**Data supplied**
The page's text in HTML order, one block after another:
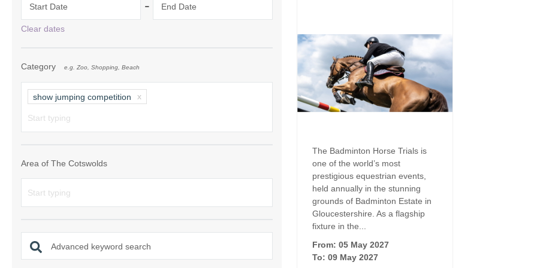
Chipping Campden and surrounding villages
Chipping Norton and surrounding villages
Gloucester, Tewkesbury and surrounding
Lechlade and surrounding villages
Moreton-in-Marsh and surrounding villages
Northleach & surrounding villages
Stow-on-the-Wold and surrounding villages
Stratford-upon-Avon and surrounding villages
Grouped Holiday Cottages
Celebrations
Holiday cottages for two in the
Cotswolds
Cotswolds for 2027
Holiday Cottages in the
Outdoor Pool
Swimming Pool
Start Date - End Date
Clear dates
Category e.g. Zoo, Shopping, Beach
show jumping competition
Area of The Cotswolds
Advanced keyword search
The Badminton Horse Trials is
one of the world’s most
prestigious equestrian events,
held annually in the stunning
grounds of Badminton Estate in
Gloucestershire. As a flagship
fixture in the...
From: 05 May 2027
To: 09 May 2027
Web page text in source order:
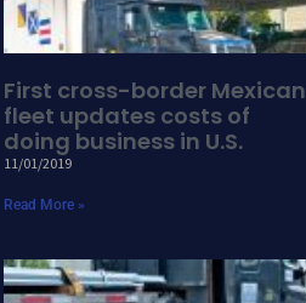
First cross-border Mexican
fleet updates costs of
doing business in U.S.
11/01/2019
Read More »
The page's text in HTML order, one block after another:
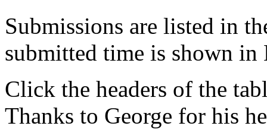
Submissions are listed in
submitted time is shown
Click the headers of the
Thanks to George for his
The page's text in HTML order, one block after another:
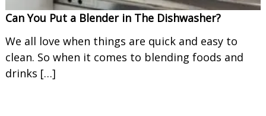
Can You Put a Blender in The Dishwasher?
We all love when things are quick and easy to
clean. So when it comes to blending foods and
drinks […]

**Work required**
Omit the pictures and write out the lines above from the one with "Web page text" through the last, unchanged.

**Answer to the exercise**
Web page text in source order:
First cross-border Mexican
fleet updates costs of
doing business in U.S.
11/01/2019
Read More »
The page's text in HTML order, one block after another:
Submissions are listed in
submitted time is shown
Click the headers of the
Thanks to George for his
The page's text in HTML order, one block after another:
Can You Put a Blender in The Dishwasher?
We all love when things are quick and easy to
clean. So when it comes to blending foods and
drinks […]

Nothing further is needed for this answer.